Pictures are to be left out; everything else in the records must be repeated exactly.

[Data to examine Boundary: Start]

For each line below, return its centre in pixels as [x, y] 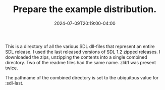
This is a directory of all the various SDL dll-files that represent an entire [80, 46]
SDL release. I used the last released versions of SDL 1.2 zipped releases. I [83, 52]
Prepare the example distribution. [85, 9]
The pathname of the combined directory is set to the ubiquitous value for [82, 77]
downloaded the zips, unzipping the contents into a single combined [76, 57]
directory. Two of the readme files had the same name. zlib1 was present [81, 62]
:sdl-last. [14, 83]
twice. [12, 68]
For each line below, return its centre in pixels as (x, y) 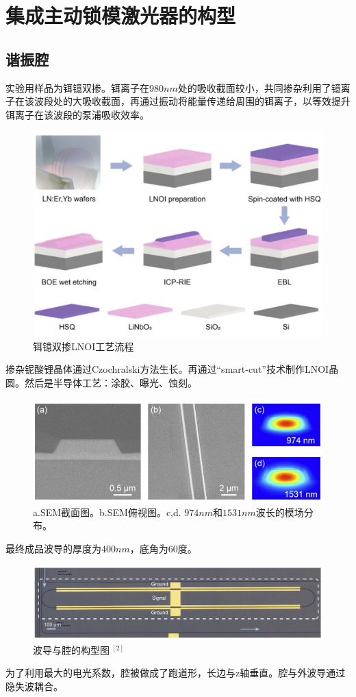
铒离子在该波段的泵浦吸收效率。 (77, 114)
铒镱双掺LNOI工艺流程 (84, 346)
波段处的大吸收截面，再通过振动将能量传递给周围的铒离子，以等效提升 (192, 101)
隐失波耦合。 (34, 686)
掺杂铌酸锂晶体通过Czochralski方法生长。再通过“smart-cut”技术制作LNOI (167, 369)
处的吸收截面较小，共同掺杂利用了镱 (259, 87)
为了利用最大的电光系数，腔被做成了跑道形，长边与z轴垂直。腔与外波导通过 (176, 673)
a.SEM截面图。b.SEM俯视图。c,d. (107, 512)
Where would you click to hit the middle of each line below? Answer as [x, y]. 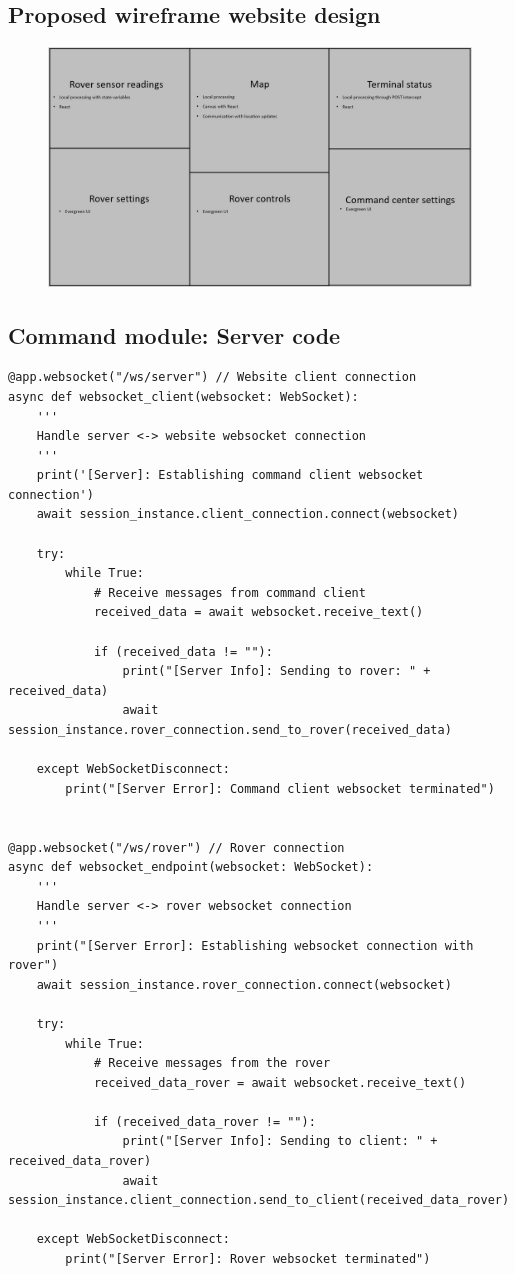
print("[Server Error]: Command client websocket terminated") [280, 788]
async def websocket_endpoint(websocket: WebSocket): [191, 867]
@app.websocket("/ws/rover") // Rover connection [176, 847]
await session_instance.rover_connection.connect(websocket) [244, 984]
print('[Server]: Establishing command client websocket [230, 475]
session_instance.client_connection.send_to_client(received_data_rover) [259, 1200]
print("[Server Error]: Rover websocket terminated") [248, 1259]
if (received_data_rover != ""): [204, 1121]
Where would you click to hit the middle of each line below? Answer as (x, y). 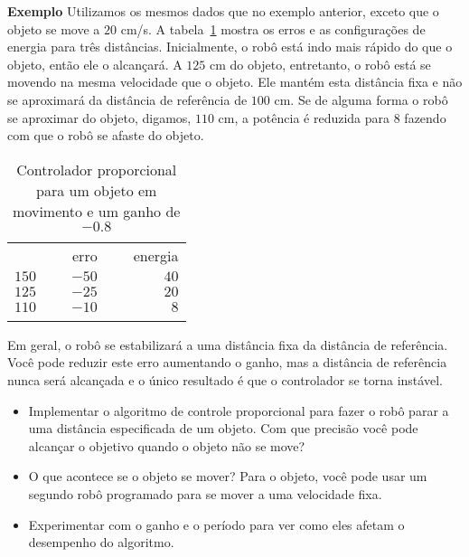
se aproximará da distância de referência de (127, 99)
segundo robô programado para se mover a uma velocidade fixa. (205, 493)
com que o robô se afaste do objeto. (106, 135)
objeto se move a (54, 28)
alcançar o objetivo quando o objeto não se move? (167, 445)
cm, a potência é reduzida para (304, 117)
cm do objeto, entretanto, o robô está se (320, 64)
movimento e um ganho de (97, 211)

[Data to examine Boundary: End]

=== Output for this task ===
For each line below, return its centre in pixels as [x, y] 
This is a directory of all the various SDL dll-files that represent an entire [80, 46]
SDL release. I used the last released versions of SDL 1.2 zipped releases. I [83, 52]
Prepare the example distribution. [85, 9]
The pathname of the combined directory is set to the ubiquitous value for [82, 77]
downloaded the zips, unzipping the contents into a single combined [76, 57]
directory. Two of the readme files had the same name. zlib1 was present [81, 62]
:sdl-last. [14, 83]
twice. [12, 68]
For each line below, return its centre in pixels as (x, y) 
铒离子在该波段的泵浦吸收效率。 (77, 114)
铒镱双掺LNOI工艺流程 (84, 346)
波段处的大吸收截面，再通过振动将能量传递给周围的铒离子，以等效提升 (192, 101)
隐失波耦合。 (34, 686)
掺杂铌酸锂晶体通过Czochralski方法生长。再通过“smart-cut”技术制作LNOI (167, 369)
处的吸收截面较小，共同掺杂利用了镱 (259, 87)
为了利用最大的电光系数，腔被做成了跑道形，长边与z轴垂直。腔与外波导通过 (176, 673)
a.SEM截面图。b.SEM俯视图。c,d. (107, 512)
Where would you click to hit the middle of each line below? Answer as [x, y]. 
print("[Server Error]: Command client websocket terminated") [280, 788]
async def websocket_endpoint(websocket: WebSocket): [191, 867]
@app.websocket("/ws/rover") // Rover connection [176, 847]
await session_instance.rover_connection.connect(websocket) [244, 984]
print('[Server]: Establishing command client websocket [230, 475]
session_instance.client_connection.send_to_client(received_data_rover) [259, 1200]
print("[Server Error]: Rover websocket terminated") [248, 1259]
if (received_data_rover != ""): [204, 1121]
Where would you click to hit the middle of each line below? Answer as (x, y). 
se aproximará da distância de referência de (127, 99)
segundo robô programado para se mover a uma velocidade fixa. (205, 493)
com que o robô se afaste do objeto. (106, 135)
objeto se move a (54, 28)
alcançar o objetivo quando o objeto não se move? (167, 445)
cm, a potência é reduzida para (304, 117)
cm do objeto, entretanto, o robô está se (320, 64)
movimento e um ganho de (97, 211)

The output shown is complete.